Rossides Marios, Megadimou Vasiliki, Smed-Sörensen Anna, Eklund Anders, Kullberg Susanna, Darlington Pernilla
Department of Respiratory Medicine, Theme Inflammation and Ageing, Karolinska University Hospital, Stockholm, Sweden; Unit of Epidemiology, Institute of Environmental Medicine, Karolinska Institutet, Stockholm, Sweden.
Department of Internal Medicine, Södersjukhuset, Stockholm, Sweden.
Respir Med Res. 2024 Nov;86:101142. doi: 10.1016/j.resmer.2024.101142. Epub 2024 Sep 26.
Genetics influence the clinical picture in sarcoidosis, a granulomatous heterogeneous disease often accompanied by elevated serum angiotensin converting enzyme (s-ACE). We aimed to investigate if certain HLA-DRB1 alleles correlate with the levels of s-ACE, known as a marker of the granuloma burden.
Medical journals of patients with sarcoidosis from a Swedish clinical registry were retrospectively examined to extract the highest recorded s-ACE value and analysed in relation to patient characteristics including phenotype [Löfgren syndrome (LS)/ non-LS], chest X-ray staging according to Scadding, treatment with immunosuppressants, presence of extrapulmonary manifestations (EPM), HLA-DRB1 alleles and prognosis (resolving vs. non-resolving disease within 2 years). Data were analysed with Fisher's exact test and Bonferroni correction was applied for HLA analyses.

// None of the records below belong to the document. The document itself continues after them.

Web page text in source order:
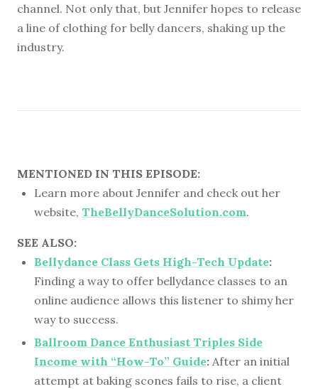
channel. Not only that, but Jennifer hopes to release
a line of clothing for belly dancers, shaking up the
industry.
MENTIONED IN THIS EPISODE:
Learn more about Jennifer and check out her
website, TheBellyDanceSolution.com.
SEE ALSO:
Bellydance Class Gets High-Tech Update:
Finding a way to offer bellydance classes to an
online audience allows this listener to shimy her
way to success.
Ballroom Dance Enthusiast Triples Side
Income with “How-To” Guide: After an initial
attempt at baking scones fails to rise, a client
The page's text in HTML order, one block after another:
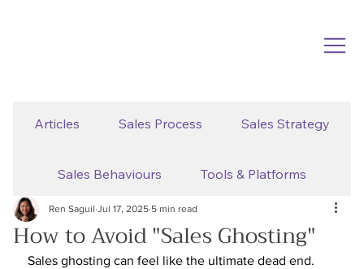
Articles Sales Process Sales Strategy
Sales Behaviours Tools & Platforms
How to Avoid "Sales Ghosting"
Ren Saguil Jul 17, 2025 5 min read
Sales ghosting can feel like the ultimate dead end.
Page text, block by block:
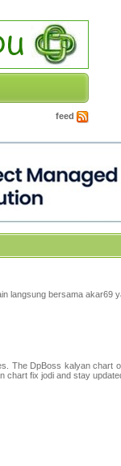
feed
langsung bersama
DpBoss kalyan
fix jodi and stay
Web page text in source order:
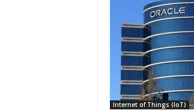
Internet of Things (IoT)
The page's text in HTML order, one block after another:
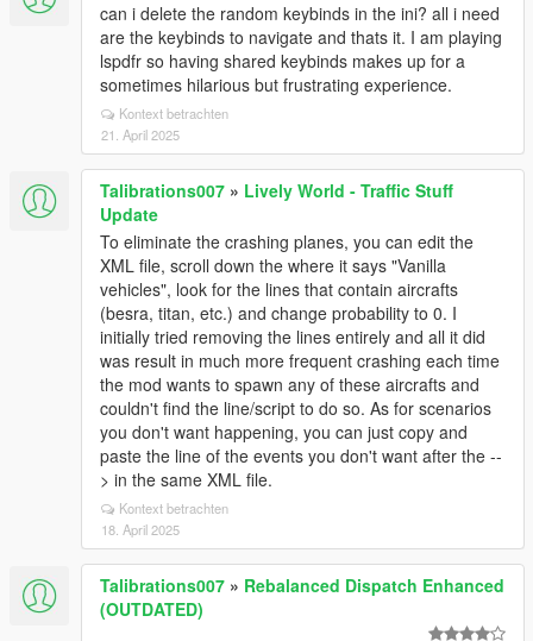
can i delete the random keybinds in the ini? all i need
are the keybinds to navigate and thats it. I am playing
lspdfr so having shared keybinds makes up for a
sometimes hilarious but frustrating experience.
Kontext betrachten
21. April 2025
Talibrations007 » Lively World - Traffic Stuff
Update
To eliminate the crashing planes, you can edit the
XML file, scroll down the where it says "Vanilla
vehicles", look for the lines that contain aircrafts
(besra, titan, etc.) and change probability to 0. I
initially tried removing the lines entirely and all it did
was result in much more frequent crashing each time
the mod wants to spawn any of these aircrafts and
couldn't find the line/script to do so. As for scenarios
you don't want happening, you can just copy and
paste the line of the events you don't want after the --
> in the same XML file.
Kontext betrachten
18. April 2025
Talibrations007 » Rebalanced Dispatch Enhanced
(OUTDATED)
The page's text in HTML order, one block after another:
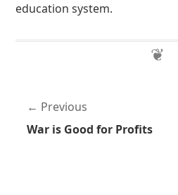
education system.
Previous
War is Good for Profits
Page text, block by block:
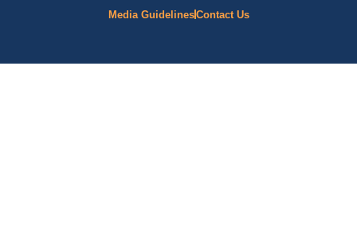
Media GuidelinesContact Us
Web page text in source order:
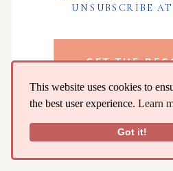
This website uses cookies to
the best user experience. Learn
Got it!
GET THE
UNSUBSCRIBE
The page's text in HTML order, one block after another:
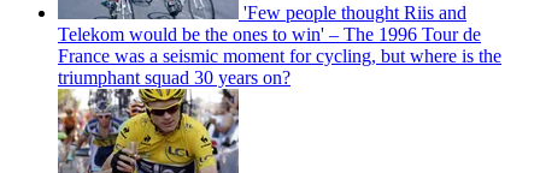
'Few people thought Riis and
Telekom would be the ones to win' – The 1996 Tour de
France was a seismic moment for cycling, but where is the
triumphant squad 30 years on?
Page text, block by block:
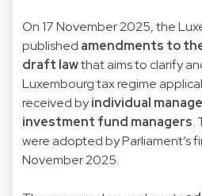
On 17 November 2025, the
published amendments to
draft lawthat aims to clarify
Luxembourg tax regime
received byindividual
investment fund managers.
were adopted by Parliament’s
November 2025.
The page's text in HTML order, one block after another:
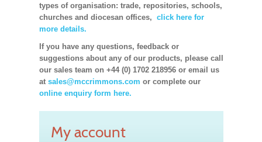
types of organisation: trade, repositories, schools,
churches and diocesan offices, click here for
more details.
If you have any questions, feedback or
suggestions about any of our products, please call
our sales team on +44 (0) 1702 218956 or email us
at sales@mccrimmons.com or complete our
online enquiry form here.
My account
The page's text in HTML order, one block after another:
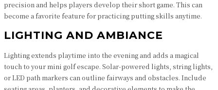
precision and helps players develop their short game. This can
become a favorite feature for practicing putting skills anytime.
LIGHTING AND AMBIANCE
Lighting extends playtime into the evening and adds a magical
touch to your mini golf escape. Solar-powered lights, string lights,
or LED path markers can outline fairways and obstacles. Include
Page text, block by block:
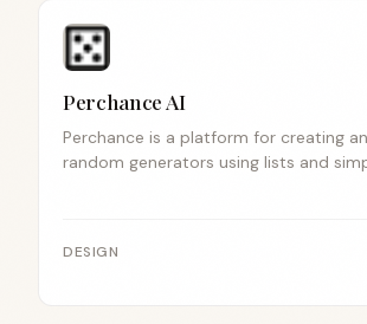
Perchance AI
Perchance is a platform for creating
random generators using lists and
DESIGN
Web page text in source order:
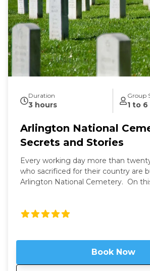
Duration
3 hours
Group
1 to 6
Arlington National
Secrets and Stories
Every working day more than
who sacrificed for their country are
Arlington National Cemetery. On
Arlington's dead rest in peace, we'll
Book Now
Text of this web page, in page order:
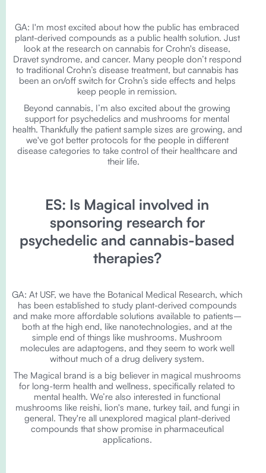
GA: I'm most excited about how the public has embraced
plant-derived compounds as a public health solution. Just
look at the research on cannabis for Crohn's disease,
Dravet syndrome, and cancer. Many people don’t respond
to traditional Crohn’s disease treatment, but cannabis has
been an on/off switch for Crohn’s side effects and helps
keep people in remission.
Beyond cannabis, I’m also excited about the growing
support for psychedelics and mushrooms for mental
health. Thankfully the patient sample sizes are growing, and
we've got better protocols for the people in different
disease categories to take control of their healthcare and
their life.
ES: Is Magical involved in
sponsoring research for
psychedelic and cannabis-based
therapies?
GA: At USF, we have the Botanical Medical Research, which
has been established to study plant-derived compounds
and make more affordable solutions available to patients–
both at the high end, like nanotechnologies, and at the
simple end of things like mushrooms. Mushroom
molecules are adaptogens, and they seem to work well
without much of a drug delivery system.
The Magical brand is a big believer in magical mushrooms
for long-term health and wellness, specifically related to
mental health. We’re also interested in functional
mushrooms like reishi, lion's mane, turkey tail, and fungi in
general. They're all unexplored magical plant-derived
compounds that show promise in pharmaceutical
applications.
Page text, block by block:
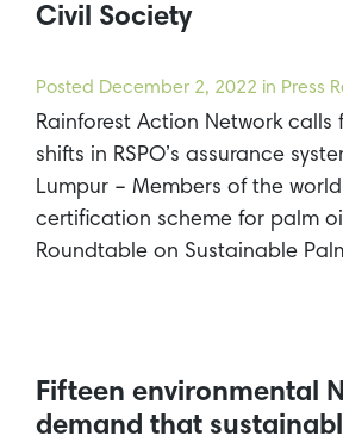
Civil Society
Posted December 2, 2022 in Press
Rainforest Action Network calls
shifts in RSPO’s assurance
Lumpur – Members of the
certification scheme for palm
Roundtable on Sustainable
Fifteen environmental
demand that
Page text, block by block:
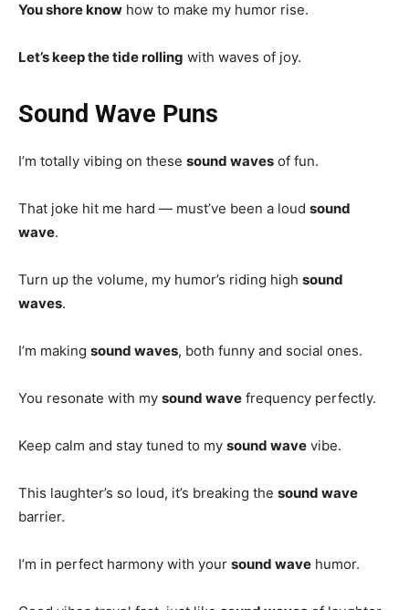
You shore know how to make my humor rise.
Let’s keep the tide rolling with waves of joy.
Sound Wave Puns
I’m totally vibing on these sound waves of fun.
That joke hit me hard — must’ve been a loud sound
wave.
Turn up the volume, my humor’s riding high sound
waves.
I’m making sound waves, both funny and social ones.
You resonate with my sound wave frequency perfectly.
Keep calm and stay tuned to my sound wave vibe.
This laughter’s so loud, it’s breaking the sound wave
barrier.
I’m in perfect harmony with your sound wave humor.
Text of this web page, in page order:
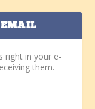
EMAIL
right in your e-
them.
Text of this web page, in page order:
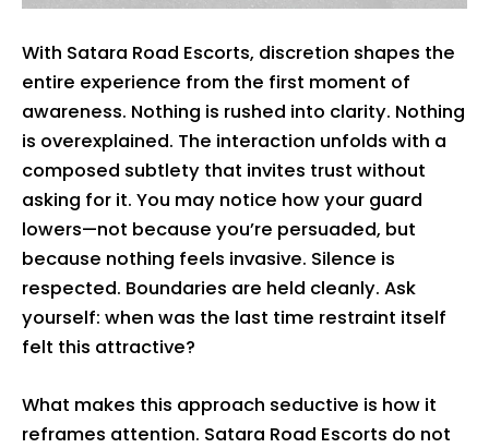
With Satara Road Escorts, discretion shapes the
entire experience from the first moment of
awareness. Nothing is rushed into clarity. Nothing
is overexplained. The interaction unfolds with a
composed subtlety that invites trust without
asking for it. You may notice how your guard
lowers—not because you’re persuaded, but
because nothing feels invasive. Silence is
respected. Boundaries are held cleanly. Ask
yourself: when was the last time restraint itself
felt this attractive?
What makes this approach seductive is how it
reframes attention. Satara Road Escorts do not
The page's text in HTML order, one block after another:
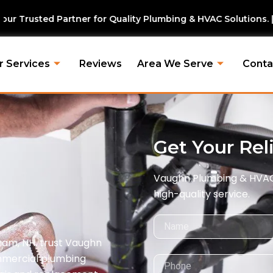
Quality Plumbing & HVAC Solutions. | Vaughn Plumbing
Services Reviews Area We Serve
NH, trust Vaughn
plumbing
Get Your
Vaughn Plumbing &
high-quality service.
Name
Phone
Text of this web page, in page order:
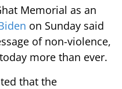
Memorial as an
on Sunday said
of non-violence,
more than ever.
that the
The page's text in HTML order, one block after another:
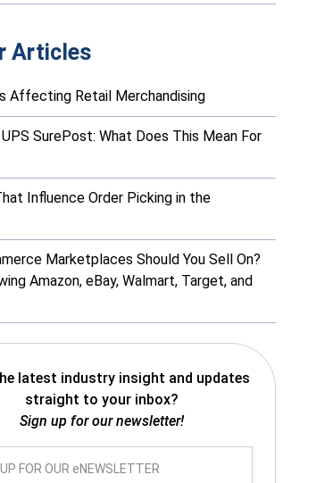
Articles
Affecting Retail Merchandising
SurePost: What Does This Mean For
Influence Order Picking in the
Marketplaces Should You Sell On?
Amazon, eBay, Walmart, Target, and
latest industry insight and updates
straight to your inbox?
Sign up for our newsletter!
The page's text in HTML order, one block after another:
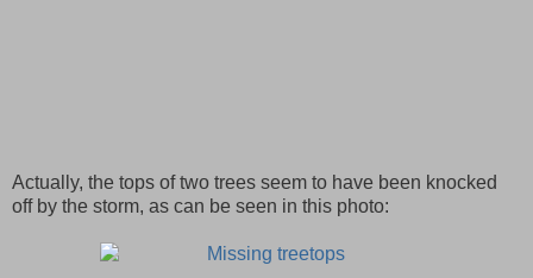
Actually, the tops of two trees seem to have been knocked
off by the storm, as can be seen in this photo:
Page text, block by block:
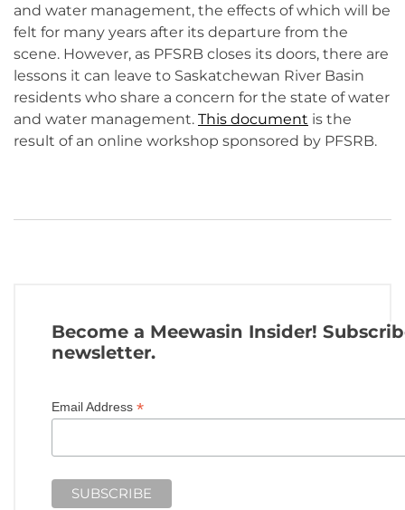
and water management, the effects of which will be
felt for many years after its departure from the
scene. However, as PFSRB closes its doors, there are
lessons it can leave to Saskatchewan River Basin
residents who share a concern for the state of water
and water management. This document is the
result of an online workshop sponsored by PFSRB.
Become a Meewasin Insider!
newsletter.
Email Address *
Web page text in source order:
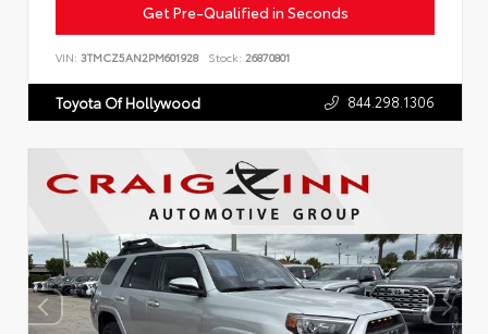
Get Pre-Qualified in Seconds
VIN: 3TMCZ5AN2PM601928 Stock: 26870801
Toyota Of Hollywood 844.298.1306
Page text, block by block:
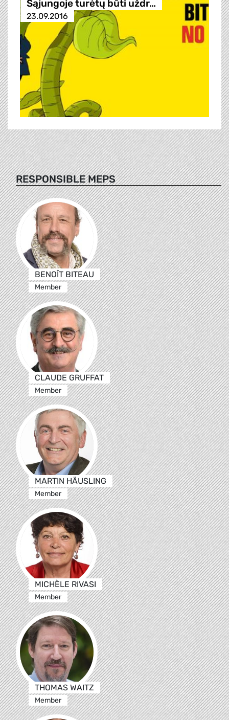
Sąjungoje turėtų būti uždr…
23.09.2016
RESPONSIBLE MEPS
BENOÎT BITEAU
Member
CLAUDE GRUFFAT
Member
MARTIN HÄUSLING
Member
MICHÈLE RIVASI
Member
THOMAS WAITZ
Member
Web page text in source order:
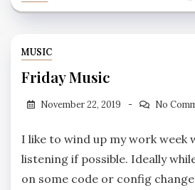
MUSIC
Friday Music
November 22, 2019 No
I like to wind up my work week
listening if possible. Ideally
on some code or config
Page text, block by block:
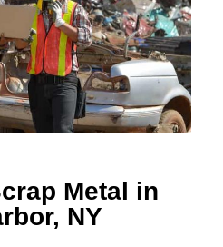
Metal in
NY
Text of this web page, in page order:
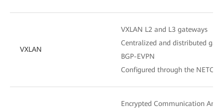
VXLAN
VXLAN L2 and L3 gateways
Centralized and distributed
BGP-EVPN
Configured through the
Encrypted Communication
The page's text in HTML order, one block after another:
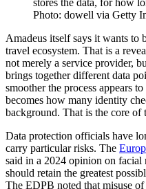
Photo: dowell via Getty
Amadeus itself says it wants to
travel ecosystem. That is a
not merely a service provider,
brings together different data
smoother the process appears
becomes how many identity
background. That is the core of
Data protection officials have
carry particular risks. The
said in a 2024 opinion on facial
should retain the greatest
The EDPB noted that misuse
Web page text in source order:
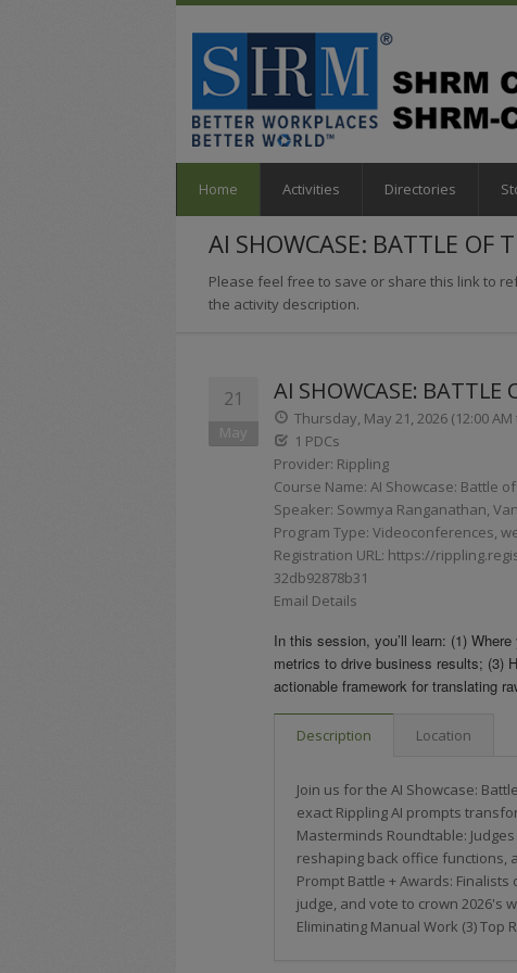
Home Activities Directories
AI SHOWCASE: BATTLE OF
Please feel free to save or share this link to
the activity description.
21
May
AI SHOWCASE: BATTLE
Thursday, May 21, 2026 (12:00 AM
1 PDCs
Provider: Rippling
Course Name: AI Showcase: Battle
Speaker: Sowmya Ranganathan,
Program Type: Videoconferences,
Registration URL: https://
32db92878b31
Email Details
In this session, you’ll learn: (1)
metrics to drive business results; (3)
actionable framework for translating
Description Location
Join us for the AI Showcase:
exact Rippling AI prompts
Masterminds Roundtable:
reshaping back office functions,
Prompt Battle + Awards:
judge, and vote to crown 2026's
Eliminating Manual Work (3) Top
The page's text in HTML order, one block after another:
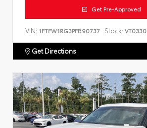
Get Pre-Approved
VIN: 1FTFW1RG3PFB90737 Stock: VT0330
Get Directions
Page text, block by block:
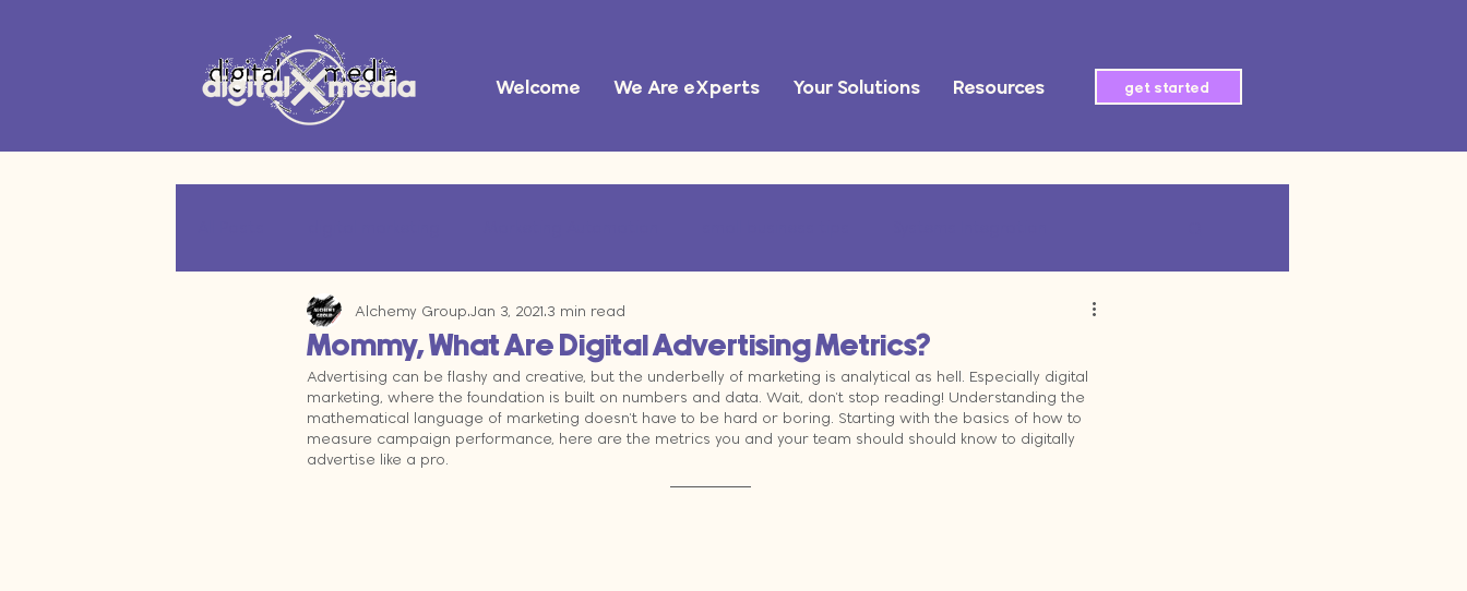
Welcome We Are eXperts Your Solutions Resources get started
marketing technology Operational Efficiency AI automation
marketing data
Mommy, What Are Digital Advertising Metrics?
Alchemy Group Jan 3, 2021 3 min read
Advertising can be flashy and creative, but the underbelly of marketing is analytical as hell. Especially digital
marketing, where the foundation is built on numbers and data. Wait, don't stop reading! Understanding the
mathematical language of marketing doesn't have to be hard or boring. Starting with the basics of how to
measure campaign performance, here are the metrics you and your team should should know to digitally
advertise like a pro.
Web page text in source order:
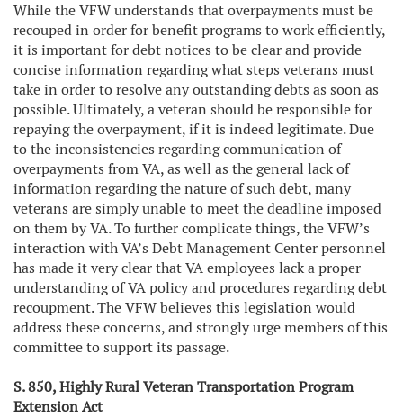
While the VFW understands that overpayments must be
recouped in order for benefit programs to work efficiently,
it is important for debt notices to be clear and provide
concise information regarding what steps veterans must
take in order to resolve any outstanding debts as soon as
possible. Ultimately, a veteran should be responsible for
repaying the overpayment, if it is indeed legitimate. Due
to the inconsistencies regarding communication of
overpayments from VA, as well as the general lack of
information regarding the nature of such debt, many
veterans are simply unable to meet the deadline imposed
on them by VA. To further complicate things, the VFW’s
interaction with VA’s Debt Management Center personnel
has made it very clear that VA employees lack a proper
understanding of VA policy and procedures regarding debt
recoupment. The VFW believes this legislation would
address these concerns, and strongly urge members of this
committee to support its passage.
S. 850, Highly Rural Veteran Transportation Program
Extension Act
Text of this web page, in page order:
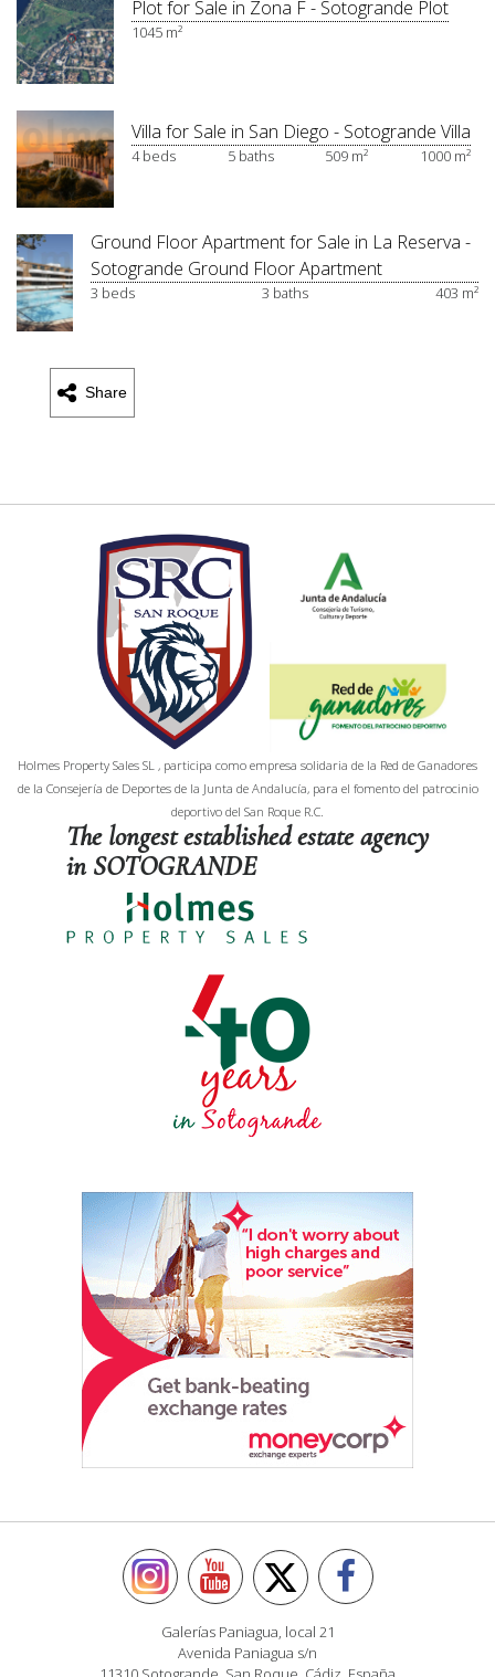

Of 1204 patients included, 40% had s-ACE levels above reference value. In comparison with patients with normal s-ACE, those with elevated levels were more often classified into non-LS (78% vs 59%, p < 0.001), and Scadding stage II (50% vs 38%, p < 0.001) but less often Scadding stage I (33% vs 46%, p < 0.001) and had more often EPM (45% vs 23%, p < 0.001). The patients with HLA-DRB1×04 had more often elevated s-ACE (p < 0.01) while those with HLA-DRB1×03 commonly had normal levels (p < 0.001).
In this retrospective study, HLA alleles associated with s-ACE levels in sarcoidosis patients, which in turn correlated with occurrence of EPM. These findings shed some new light on possible mechanisms behind differences in s-ACE levels.
遗传学影响结节病的临床表现,结节病是一种肉芽肿性异质性疾病,常伴有血清血管紧张素转换酶(s-ACE)升高。我们旨在研究某些HLA-DRB1等位基因是否与s-ACE水平相关,s-ACE是肉芽肿负荷的一个标志物。
回顾性研究瑞典临床登记处结节病患者的医学记录,提取记录的最高s-ACE值,并分析其与患者特征的关系,包括表型[ Löfgren综合征(LS)/非LS]、根据Scadding标准的胸部X线分期、免疫抑制剂治疗、肺外表现(EPM)的存在、HLA-DRB1等位基因以及预后(2年内病情缓解与未缓解)。数据采用Fisher精确检验进行分析,HLA分析应用Bonferroni校正。
纳入的1204例患者中,40%的患者s-ACE水平高于参考值。与s-ACE正常的患者相比,s-ACE水平升高的患者更常被归类为非LS(78%对59%,p<0.001)和Scadding II期(50%对38%,p<0.001),但较少为Scadding I期(33%对46%,p<0.001),且更常伴有EPM(45%对23%,p<0.001)。携带HLA-DRB1×04的患者s-ACE水平升高更为常见(p<0.01),而携带HLA-DRB1×03的患者s-ACE水平通常正常(p<0.001)。
在这项回顾性研究中,HLA等位基因与结节病患者的s-ACE水平相关,而s-ACE水平又与EPM的发生相关。这些发现为s-ACE水平差异背后的可能机制提供了一些新的线索。